同时,一只温润的玉瓶已不容拒绝地塞入初澜冰凉的手中,“凝玉丹,服下。”
初澜强撑着几乎要昏厥的虚弱感,用颤抖的手接过丹药服下,清凉精纯的药力迅速化开,勉强压下了翻腾的气血和经脉的灼痛。
她看着景懿眼中未散的冰冷怒意和深藏的关切,劫后余生的心悸与对玉佩未碎的庆幸交织在一起,脸上露出一丝虚弱的笑意,声音带着一丝沙哑:“皮肉伤,无碍…殿下你又救了我一命。”
初澜同样清晰地感受到了景懿身上那股深不可测,隐隐与自己新得契约之力共鸣的气息,心中了然他已知晓。

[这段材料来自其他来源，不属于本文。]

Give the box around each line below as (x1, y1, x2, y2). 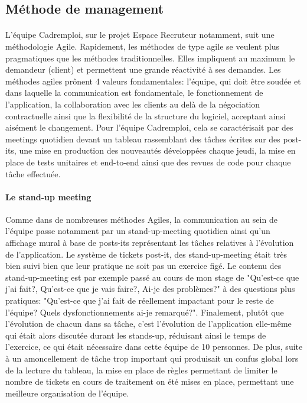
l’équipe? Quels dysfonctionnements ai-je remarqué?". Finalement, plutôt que (5, 305, 284, 318)
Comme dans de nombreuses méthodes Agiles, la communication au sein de (5, 213, 277, 225)
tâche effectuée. (5, 167, 61, 180)
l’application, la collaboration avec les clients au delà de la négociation (5, 97, 260, 110)
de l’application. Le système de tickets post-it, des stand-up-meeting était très (5, 248, 288, 260)
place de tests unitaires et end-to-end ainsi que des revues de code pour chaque (5, 155, 291, 168)
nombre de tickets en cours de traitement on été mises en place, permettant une (5, 375, 294, 388)
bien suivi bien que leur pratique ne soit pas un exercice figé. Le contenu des (5, 259, 282, 272)

景懿确认她气息因丹药和自身渐渐恢复的灵力而快速稳定,沉声问道:“回初家?还是……”
他扫了一眼这片血腥的修罗场,意思不言而喻。
初澜想到父亲若见自己如此重伤狼狈的模样,必定忧心如焚,她深吸一口气,压下喉间的腥甜,坚定地摇头:“不必惊动父亲。我……”
她抬眸看向景懿,“随殿下安排。”
景懿眼中冰霜稍融,颔首:“好。”
他未再多言,动作却带着一种与生俱来的小心,避开她左肩的伤口,一手稳稳地带着支撑力道地虚扶在她未受伤的右臂,“忍着点,走。”
“等等我啊!带我一个!”
被无视的凌云起连忙凑过来,“去我别院!安全!药材管够!”
暮色彻底吞没了最后一丝天光,无名山林的血腥气被远远甩在身后。
一炷香后。
空间微微扭曲,景懿带着初澜,身后紧跟着金光一闪的凌云起,三人一同出现在一处熟悉的静室之中。
初澜强撑着几近涣散的意识,目光下意识地扫过房间——
雕花拔步床,垂落的月白纱帐,墙角摆放的冰裂纹梅瓶,甚至那床榻边缘熟悉的曾让他们一同坠落的隐秘机关纹路……
心脏猛地一跳!
正是那日她躲避安雅韵追兵时闯入的卧房,回想起那日初见景懿时被惊艳到的样子,她苍白的脸颊泛起一丝不正常的红晕。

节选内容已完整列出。